Over the years I've built up quite a collection of worn-out hardpoint handsaws. I wiped out quite a few cutting thermalite blocks - the rest just wore out on chipboard and similar foul materials.

Beyond slicing a few up with a cutting disc to make scrapers, do they have any other uses - or should I just re-cycle them.

Any idea what type/grade steel they are? Are the teeth and body of the saw the same stuff or have the teeth had their metallurgy modified? Can the teeth be further tempered to allow re-sharpening? Is the steel good enough to use as blanks for smaller saws?

All probably a waste of time - but there is a degree of satisfaction in subverting the disposable culture...

Dee


----------



## Racers (18 Oct 2011)

Hi,

Cut the teeth off and file new teeth and make a new handle?


Pete


----------



## Von Ryan (18 Oct 2011)

With no teeth at all they are brilliant at cutting fibre glass insulation, the rolls rather than slabs.


----------



## LuptonM (18 Oct 2011)

Can't saws like this be sharpened with diamond files?


----------



## Racers (18 Oct 2011)

Hi, LuptonM

Possibly but the teeth will have lost their set and you won't be able to reset them, they will just snap off. you might get away with tickling them up if there are not to blunt, but then you might get a normal saw and sharpen that when it gets blunt.


Pete


----------



## twothumbs (18 Oct 2011)

In the early days the saw doctors used to run an acteylene torch over them and then sharpen.
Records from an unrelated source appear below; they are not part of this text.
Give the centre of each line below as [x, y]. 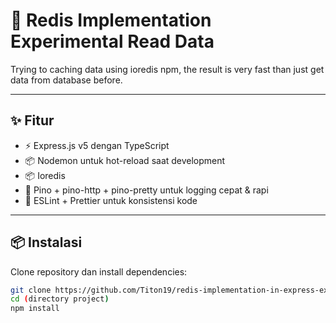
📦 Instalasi [46, 242]
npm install [35, 309]
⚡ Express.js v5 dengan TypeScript [97, 145]
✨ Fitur [32, 120]
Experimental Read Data [112, 41]
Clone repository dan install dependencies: [99, 271]
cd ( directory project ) [60, 299]
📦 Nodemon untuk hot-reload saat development [125, 160]
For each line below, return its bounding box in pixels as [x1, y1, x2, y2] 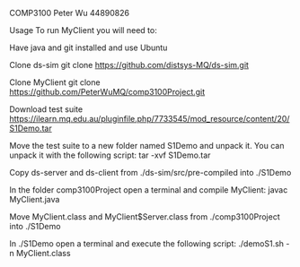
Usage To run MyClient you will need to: [9, 25, 157, 35]
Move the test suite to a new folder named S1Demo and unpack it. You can [9, 141, 285, 151]
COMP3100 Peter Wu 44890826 [9, 8, 130, 18]
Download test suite [9, 104, 84, 115]
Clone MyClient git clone [9, 77, 101, 88]
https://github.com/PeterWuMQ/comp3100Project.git [9, 87, 206, 97]
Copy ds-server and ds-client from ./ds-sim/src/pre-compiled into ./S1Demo [9, 168, 292, 177]
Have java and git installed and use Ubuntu [9, 42, 168, 53]
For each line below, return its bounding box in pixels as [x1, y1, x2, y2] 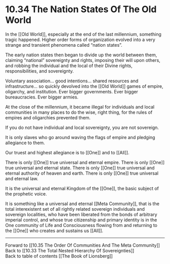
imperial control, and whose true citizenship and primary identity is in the [5, 217, 157, 223]
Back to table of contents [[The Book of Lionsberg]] [5, 253, 113, 259]
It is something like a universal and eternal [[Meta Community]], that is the [5, 201, 159, 207]
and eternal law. [5, 175, 39, 181]
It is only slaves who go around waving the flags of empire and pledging [5, 134, 155, 140]
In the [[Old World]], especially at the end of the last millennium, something [5, 31, 162, 37]
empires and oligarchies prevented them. [5, 114, 91, 120]
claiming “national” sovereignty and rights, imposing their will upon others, [5, 57, 160, 63]
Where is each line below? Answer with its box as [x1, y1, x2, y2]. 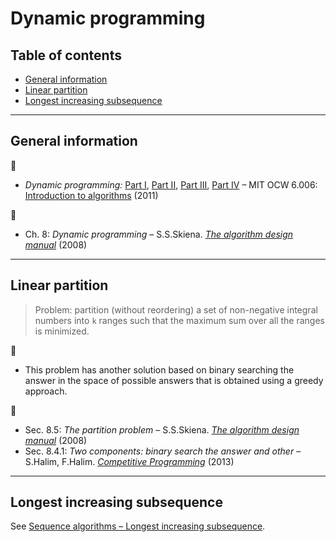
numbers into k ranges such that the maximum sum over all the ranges [34, 314, 325, 326]
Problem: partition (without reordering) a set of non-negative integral [34, 303, 318, 316]
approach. [24, 385, 68, 397]
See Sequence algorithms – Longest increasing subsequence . [10, 520, 266, 532]
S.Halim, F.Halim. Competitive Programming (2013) [24, 455, 235, 467]
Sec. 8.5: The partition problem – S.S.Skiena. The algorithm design [24, 423, 300, 436]
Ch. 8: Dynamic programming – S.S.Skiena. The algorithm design [24, 228, 294, 240]
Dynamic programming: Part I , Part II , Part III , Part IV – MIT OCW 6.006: [24, 178, 318, 191]
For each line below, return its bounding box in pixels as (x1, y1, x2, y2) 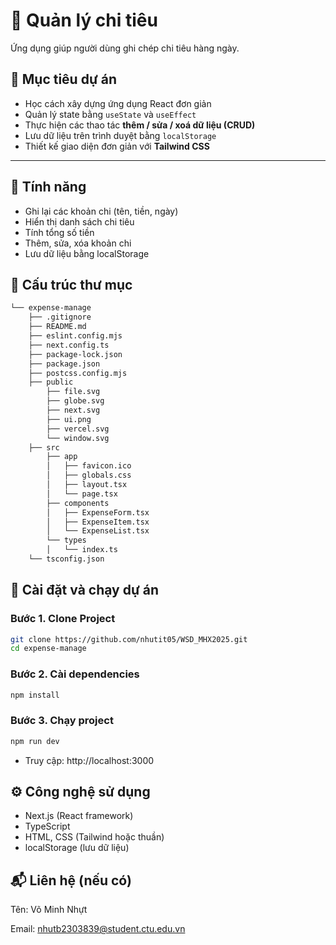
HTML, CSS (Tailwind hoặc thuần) (24, 831, 165, 843)
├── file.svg (46, 387, 101, 397)
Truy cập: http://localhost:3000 (24, 754, 155, 766)
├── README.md (28, 322, 87, 332)
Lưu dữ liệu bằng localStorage (24, 247, 150, 259)
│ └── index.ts (46, 545, 118, 555)
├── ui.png (46, 414, 92, 424)
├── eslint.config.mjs (28, 331, 123, 341)
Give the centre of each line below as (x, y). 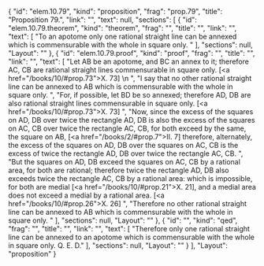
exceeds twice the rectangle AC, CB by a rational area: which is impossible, (130, 179)
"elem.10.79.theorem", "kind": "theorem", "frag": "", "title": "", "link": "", (123, 28)
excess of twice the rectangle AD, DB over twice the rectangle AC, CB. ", (126, 153)
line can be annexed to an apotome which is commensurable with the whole (131, 237)
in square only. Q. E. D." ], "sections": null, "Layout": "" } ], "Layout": (118, 246)
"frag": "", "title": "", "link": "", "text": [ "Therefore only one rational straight (129, 229)
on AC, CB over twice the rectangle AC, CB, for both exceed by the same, (127, 128)
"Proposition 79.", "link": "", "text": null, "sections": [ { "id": (102, 20)

Not hard point anymore of course but still a saw.


----------



## woodpig (18 Oct 2011)

It must be a reasonably good "spring" steel in order to be used as a saw without taking a permanent bend. How good it would be with new teeth cut into it is anybody's guess! If you have a saw set and a file why not give it a go with one of the smaller ones? You'll need to grind off the old hard point teeth first though.


----------



## t8hants (19 Oct 2011)

I inherited several blacksmith made garden hoes that took cut up old saw blades as the blade. Hardened point saws would work very well in them!

Gareth


----------



## Dee J (22 Oct 2011)

"I inherited several blacksmith made garden hoes that took cut up old saw blades as the blade. Hardened point saws would work very well in them!".... Good plan... hoes... maybe even sickles and trowels...

Dee


----------



## condeesteso (22 Oct 2011)

The sheet steel is very good indeed for making cabinet scrapers, or scratch-stock blades. It's good quality steel, shame to waste it!


----------